Q: Why does cheese look sane?
A: Because everything else on the plate is crackers.
When the farm stands (or your garden) start offering up the bounty of summer vegetables, keep this different and tasty grilled pizza in mind. The sauce is a light, Parmesan scented corn purée, which is perfect with the Caprese-style toppings.

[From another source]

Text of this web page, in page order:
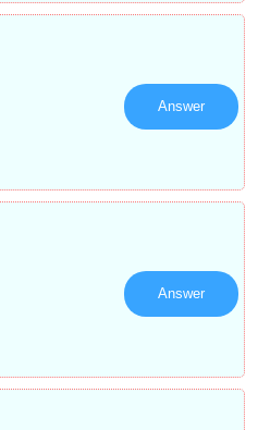
Answer
Answer
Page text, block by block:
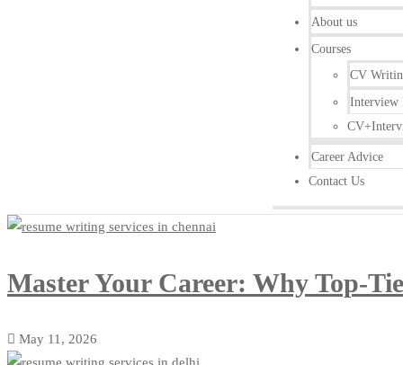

15 ounces pizza dough, store bought or homemade
1 1/3 cups corn kernels (from 2 ears)
1/2 ounce (1/4 cup) Parmesan cheese, grated
1 clove garlic, minced
4 tablespoons extra-virgin olive oil, divided
2 small tomatoes, thinly sliced
6 ounces mozzarella, thinly sliced
1/2 cup basil leaves
1. Let dough sit at room temperature (in package) 4 hours.
2. Purée corn, Parmesan, garlic, 2 tablespoons oil, and 1/2 teaspoon salt in a food processor until smooth with small chunks.

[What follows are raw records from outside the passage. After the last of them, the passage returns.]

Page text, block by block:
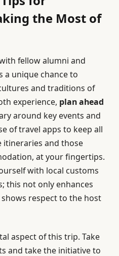
the Most of
fellow alumni and
a unique chance to
and traditions of
experience, plan ahead
around key events and
of travel apps to keep all
itineraries and those
at your fingertips.
with local customs
this not only enhances
respect to the host
aspect of this trip. Take
and take the initiative to
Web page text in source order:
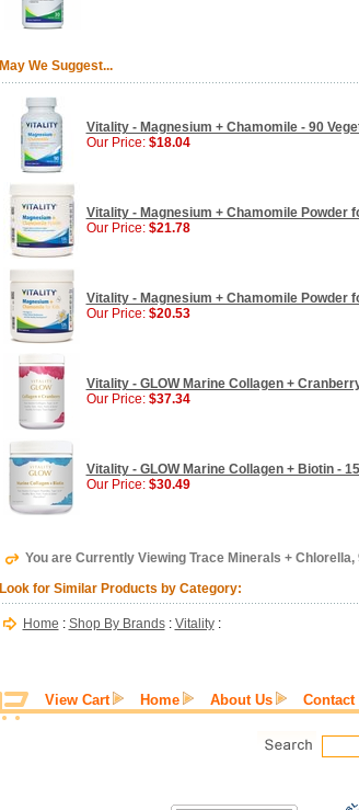
May We Suggest...
Vitality - Magnesium + Chamomile - 90
Our Price: $18.04
Vitality - Magnesium + Chamomile Powder
Our Price: $21.78
Vitality - Magnesium + Chamomile Powder
Our Price: $20.53
Vitality - GLOW Marine Collagen +
Our Price: $37.34
Vitality - GLOW Marine Collagen + Biotin -
Our Price: $30.49
You are Currently Viewing Trace Minerals +
Look for Similar Products by Category:
Home : Shop By Brands: Vitality:
View Cart Home About Us Contact

3. Spread remaining oil on a baking sheet. Place dough on pan, and stretch to an even thickness, turning to coat both sides with oil. Let rest 1 hour, then restretch.
4. Preheat grill to medium.
5. Season dough with salt, and transfer to grill, making sure to keep dough flat and even. Cover grill, and cook until dough is just charred on bottom, 5 to 6 minutes, checking frequently.

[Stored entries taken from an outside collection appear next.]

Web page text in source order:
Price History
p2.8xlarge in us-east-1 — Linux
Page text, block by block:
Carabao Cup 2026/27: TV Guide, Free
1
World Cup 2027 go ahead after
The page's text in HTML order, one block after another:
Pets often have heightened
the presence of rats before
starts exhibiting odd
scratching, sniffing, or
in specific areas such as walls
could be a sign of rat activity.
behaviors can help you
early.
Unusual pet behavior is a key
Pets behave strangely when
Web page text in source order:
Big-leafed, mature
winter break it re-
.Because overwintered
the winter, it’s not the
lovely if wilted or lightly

6. Carefully turn dough over. Spread corn mixture on dough, and top with tomato slices. Season with salt, and top with mozzarella. Cover grill, and cook until toppings are warmed through and mozzarella has melted, 5 to 6 minutes.
7. Top with basil, and serve.
Recipe from Martha Stewart Living Magazine
Here’s a fun ska-light tune that makes me smile whenever I hear it.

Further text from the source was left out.